Problem requirements -
Could you say how many lines below contain the word "data"? Give the number with no other text.

Records to process -
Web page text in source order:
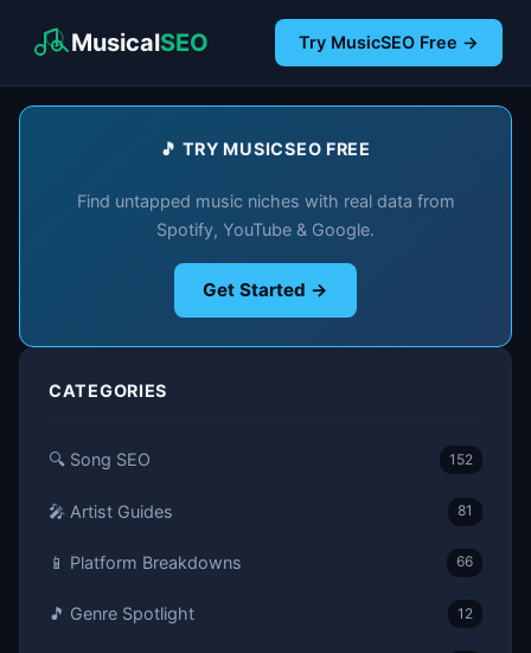
MusicalSEO Try MusicSEO Free →
🎵 TRY MUSICSEO FREE
Find untapped music niches with real data from
Spotify, YouTube & Google.
Get Started →
CATEGORIES
🔍 Song SEO 152
🎤 Artist Guides 81
📱 Platform Breakdowns 66
🎵 Genre Spotlight 12
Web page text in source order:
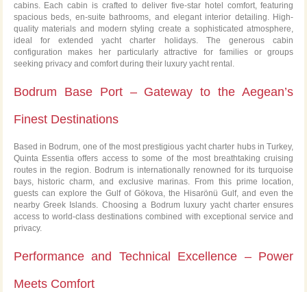
cabins. Each cabin is crafted to deliver five-star hotel comfort, featuring
spacious beds, en-suite bathrooms, and elegant interior detailing. High-
quality materials and modern styling create a sophisticated atmosphere,
ideal for extended yacht charter holidays. The generous cabin
configuration makes her particularly attractive for families or groups
seeking privacy and comfort during their luxury yacht rental.
Bodrum Base Port – Gateway to the Aegean’s
Finest Destinations
Based in Bodrum, one of the most prestigious yacht charter hubs in Turkey,
Quinta Essentia offers access to some of the most breathtaking cruising
routes in the region. Bodrum is internationally renowned for its turquoise
bays, historic charm, and exclusive marinas. From this prime location,
guests can explore the Gulf of Gökova, the Hisarönü Gulf, and even the
nearby Greek Islands. Choosing a Bodrum luxury yacht charter ensures
access to world-class destinations combined with exceptional service and
privacy.
Performance and Technical Excellence – Power
Meets Comfort
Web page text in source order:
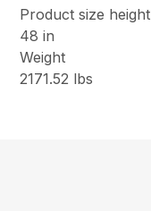
Product size height
48 in
Weight
2171.52 lbs
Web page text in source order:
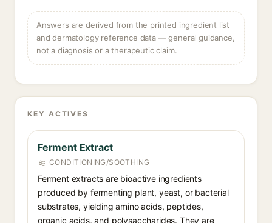
Answers are derived from the printed ingredient list
and dermatology reference data — general guidance,
not a diagnosis or a therapeutic claim.
KEY ACTIVES
Ferment Extract
CONDITIONING/SOOTHING
Ferment extracts are bioactive ingredients
produced by fermenting plant, yeast, or bacterial
substrates, yielding amino acids, peptides,
organic acids, and polysaccharides. They are
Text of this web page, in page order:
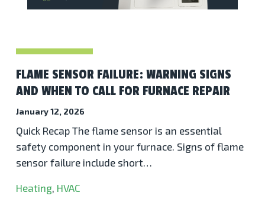
FLAME SENSOR FAILURE: WARNING SIGNS
AND WHEN TO CALL FOR FURNACE REPAIR
January 12, 2026
Quick Recap The flame sensor is an essential
safety component in your furnace. Signs of flame
sensor failure include short…
Heating HVAC
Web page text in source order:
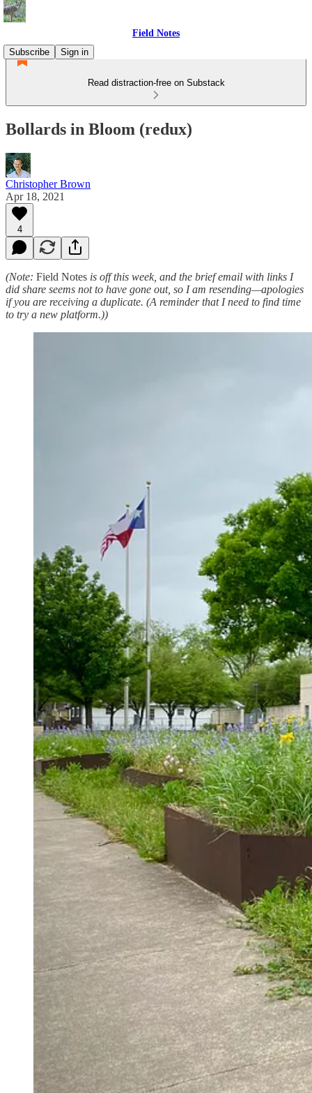
Field Notes
Subscribe
Sign in
Read distraction-free on Substack
Bollards in Bloom (redux)
Christopher Brown
Apr 18, 2021
4
(Note: Field Notes is off this week, and the brief email with links I
did share seems not to have gone out, so I am resending—apologies
if you are receiving a duplicate. (A reminder that I need to find time
to try a new platform.))
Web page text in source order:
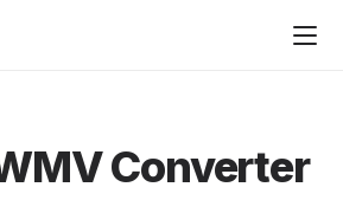
Converter
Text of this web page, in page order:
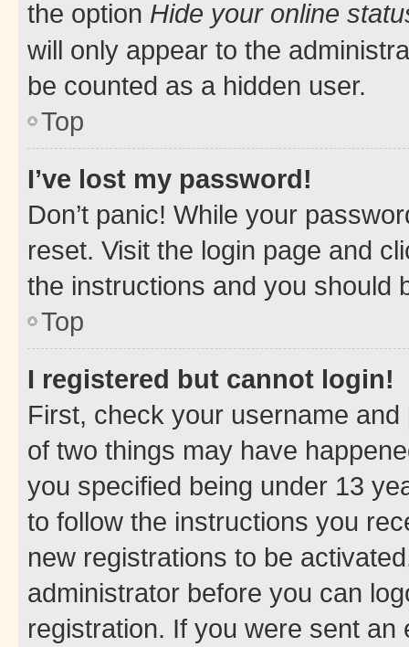
the option Hide your online
will only appear to the
be counted as a hidden user.
Top
I’ve lost my password!
Don’t panic! While your
reset. Visit the login page and
the instructions and you should
Top
I registered but cannot login!
First, check your username
of two things may have
you specified being under 13
to follow the instructions you
new registrations to be
administrator before you can
registration. If you were sent
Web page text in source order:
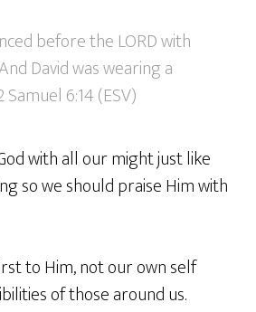
before the LORD with
David was wearing a
6:14 (ESV)
with all our might just like
so we should praise Him with
to Him, not our own self
of those around us.
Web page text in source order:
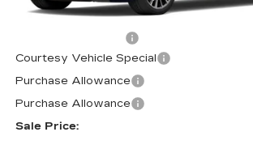
MSRP:
Courtesy Vehicle Special
Purchase Allowance
Purchase Allowance
Sale Price:

Written solution -
2